Are PostgreSQL functions that return sets or tables evaluated lazily or eagerly?

2020-01-03 Thread Gerald Britton
Cross post from Stack Overflow:
https://stackoverflow.com/questions/59554144/are-postgresql-functions-that-return-sets-or-tables-evaluated-lazily-or-eagerly


I'm learning to write functions in PostgreSQL. When I got to the
documentation chapter on cursors, I came across this interesting comment:

A more interesting usage is to return a reference to a cursor that a
function has created, allowing the caller to read the rows. This provides
an efficient way to return large row sets from functions.

Near the top of this page: 42.7. Cursors
<https://www.postgresql.org/docs/current/plpgsql-cursors.html>

That made me wonder where, specifically, this would be more efficient than
a plain old function call.

I made up a little test function and call:

CREATE FUNCTION foo() RETURNS SETOF customers
LANGUAGE SQL AS $$
SELECT c.* FROM customers c
CROSS JOIN customers x
CROSS JOIN customers y;$$;
SELECT * FROM foo() LIMIT 1;

The customers table I'm working with has 20,000 rows so with the cross
joins that should be 8e+12 rows (which would take a while to fully
evaluate!). The select statement at the end appears to confirm that the
function is reading all rows (I had to cancel it after several seconds --
way more than to just return the first row)

That leads me to ask:

If (and under what circumstances) PostgreSQL evaluates functions lazily
(returning rows as requested by the caller) or eagerly (evaluation all rows
before returning the first one)?

-- 
Gerald Britton, MCSE-DP, MVP
LinkedIn Profile: http://ca.linkedin.com/in/geraldbritton


Re: Are PostgreSQL functions that return sets or tables evaluated lazily or eagerly?

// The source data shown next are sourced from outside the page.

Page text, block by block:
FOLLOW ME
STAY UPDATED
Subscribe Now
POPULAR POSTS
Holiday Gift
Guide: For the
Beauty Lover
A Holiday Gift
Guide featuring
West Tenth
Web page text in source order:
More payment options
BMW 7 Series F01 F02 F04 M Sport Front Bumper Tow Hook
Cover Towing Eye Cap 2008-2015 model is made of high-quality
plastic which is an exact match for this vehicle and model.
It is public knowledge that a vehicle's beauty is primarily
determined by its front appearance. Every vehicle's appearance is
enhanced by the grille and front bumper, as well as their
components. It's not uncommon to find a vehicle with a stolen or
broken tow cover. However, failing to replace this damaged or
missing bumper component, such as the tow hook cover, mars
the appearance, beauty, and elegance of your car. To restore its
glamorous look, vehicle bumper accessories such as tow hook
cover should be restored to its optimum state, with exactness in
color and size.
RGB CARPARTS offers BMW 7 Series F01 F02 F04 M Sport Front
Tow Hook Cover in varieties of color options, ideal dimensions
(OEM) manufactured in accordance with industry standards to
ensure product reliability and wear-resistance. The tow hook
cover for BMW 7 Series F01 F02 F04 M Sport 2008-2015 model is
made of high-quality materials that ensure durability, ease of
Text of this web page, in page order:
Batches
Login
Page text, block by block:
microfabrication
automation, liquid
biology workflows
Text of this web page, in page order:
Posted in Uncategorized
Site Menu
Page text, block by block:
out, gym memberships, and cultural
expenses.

2020-01-05 Thread Gerald Britton
Thank you all for the detailed explanations.  I think the most
disappointing is this bit:
>
>
> 2. Table function called in the FROM clause
> Table functions in the FROM clause, e.g. SELECT ... FROM myfunc();
> are always evaluated eagerly.


Which more or less matches my toy example.  OTOH Tom mentioned that marking
the function STABLE effectively makes it lazy since it is inlined and my
testing confirms that for SQL language functions.  Alas not for PL/pgSQL
functions, though.

Back to where I started in my top post:  I became interested in this due to
the doc note on returning a cursor and that it can be an efficient way to
handle large result sets.  I suppose that implies lazy evaluation.  Does
that mean that if I need plpgsql for a function for he language's power yet
want the results to be returned lazily, a cursor is the (only?) way to go?

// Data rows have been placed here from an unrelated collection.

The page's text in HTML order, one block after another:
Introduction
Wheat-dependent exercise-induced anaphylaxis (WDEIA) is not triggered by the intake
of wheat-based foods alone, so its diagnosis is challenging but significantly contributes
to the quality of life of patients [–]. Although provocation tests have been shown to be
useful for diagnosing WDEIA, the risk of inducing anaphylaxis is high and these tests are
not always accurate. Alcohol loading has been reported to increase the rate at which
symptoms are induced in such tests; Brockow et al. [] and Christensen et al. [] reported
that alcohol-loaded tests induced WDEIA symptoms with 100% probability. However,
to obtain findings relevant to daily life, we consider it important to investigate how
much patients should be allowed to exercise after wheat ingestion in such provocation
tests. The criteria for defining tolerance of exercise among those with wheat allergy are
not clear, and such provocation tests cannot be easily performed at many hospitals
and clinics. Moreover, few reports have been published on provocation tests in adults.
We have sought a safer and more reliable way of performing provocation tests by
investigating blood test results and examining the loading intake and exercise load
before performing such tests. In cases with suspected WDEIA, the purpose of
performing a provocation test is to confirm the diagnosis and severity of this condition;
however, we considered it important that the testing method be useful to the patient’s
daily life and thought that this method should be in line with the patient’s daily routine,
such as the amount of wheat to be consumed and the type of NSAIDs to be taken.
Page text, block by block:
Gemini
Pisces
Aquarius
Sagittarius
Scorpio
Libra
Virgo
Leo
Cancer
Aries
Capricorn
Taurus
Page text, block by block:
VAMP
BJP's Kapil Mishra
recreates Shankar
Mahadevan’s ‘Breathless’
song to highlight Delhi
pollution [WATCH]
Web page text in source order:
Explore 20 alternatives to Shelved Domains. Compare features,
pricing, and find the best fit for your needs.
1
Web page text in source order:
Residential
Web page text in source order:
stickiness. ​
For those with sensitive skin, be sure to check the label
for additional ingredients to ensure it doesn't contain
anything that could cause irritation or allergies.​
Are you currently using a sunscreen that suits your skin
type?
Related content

On Fri, Jan 3, 2020 at 10:07 PM Andrew Gierth 
wrote:

> >>>>> "Gerald" == Gerald Britton  writes:
>
>  Gerald> That leads me to ask:
>
>  Gerald> If (and under what circumstances) PostgreSQL evaluates
>  Gerald> functions lazily (returning rows as requested by the caller) or
>  Gerald> eagerly (evaluation all rows before returning the first one)?
>
> This isn't trivial to answer because it depends significantly on the
> language the function is written in and how it was called. The first
> matching rule below controls what happens.
>
>
> 1. LANGUAGE SQL with inlining
>
> Table functions in language SQL are candidates for inlining, see
> https://wiki.postgresql.org/wiki/Inlining_of_SQL_functions
>
> If an SQL-language function is inlined, then it behaves exactly as
> though the function body was written inline, which means it is evaluated
> as lazily as the query plan otherwise permits (for example, if there's a
> non-indexable ORDER BY clause, then clearly all the values have to be
> fetched before any are returned).
>
>
> 2. Table function called in the FROM clause
>
> Table functions in the FROM clause, e.g. SELECT ... FROM myfunc();
> are always evaluated eagerly.
>
>
> 3. LANGUAGE SQL without inlining, in the select-list
>
> If the final statement of an SQL function is a plain select with no
> wCTEs, then it is evaluated lazily: the first fetch will execute
> everything up to the first row of the final select, and subsequently one
> row will be fetched at a time. If the final statement is a DML statement
> with a RETURNING clause, or contains wCTEs, then it is evaluated
> eagerly.
>
>
> 4. LANGUAGE C / INTERNAL
>
> C-language functions (and therefore internal functions too) can choose
> whether to use value-per-call mode or materialize mode. Materialize mode
> is always "eager", but value-per-call mode is sometimes still eager (as
> in case 2 above); it can only be lazy if no preceding rule forced it to
> be otherwise.
>
> Most built-in table functions use value-per-call mode (a notable
> exception being the functions in the tablefunc module).
>
>
> 5. LANGUAGE PLPGSQL, PLPERL, PLTCL
>
> Plpgsql, plperl, and pltcl functions are always evaluated eagerly.
>
>
> 6. LANGUAGE plpython
>
> Plpython functions that return an iterator run in value-per-call mode,
> with a "next" call on the iterator for each row. To what extent this is
> a lazy or eager evaluation depends on the python code.
>
>
> 7. Other PL languages
>
> For non-core PL languages the documentation or source code may indicate
> whether the language uses materialize mode or value-per-call mode. (Most
> languages are probably not well equipped to do value-per-call mode. One
> that does allow it is pl/lua, which runs table functions as coroutines.)
>
>
> --
> Andrew (irc:RhodiumToad)
>


-- 
Gerald Britton, MCSE-DP, MVP
LinkedIn Profile: http://ca.linkedin.com/in/geraldbritton


Determine actual type of a pseudo-type argument

2020-01-05 Thread Gerald Britton
If I use a pseudo-type in the argument list of a function definition (SQL
or plpgsql), how can I determine the actual type used a runtime?

-- 
Gerald Britton, MCSE-DP, MVP
LinkedIn Profile: http://ca.linkedin.com/in/geraldbritton


Re: Determine actual type of a pseudo-type argument

2020-01-05 Thread Gerald Britton
E.g. anyelement, anyenum, anyarray are in a table of pseudo types in the
official docs.

I'll try pg_typeof...looks like a possibility.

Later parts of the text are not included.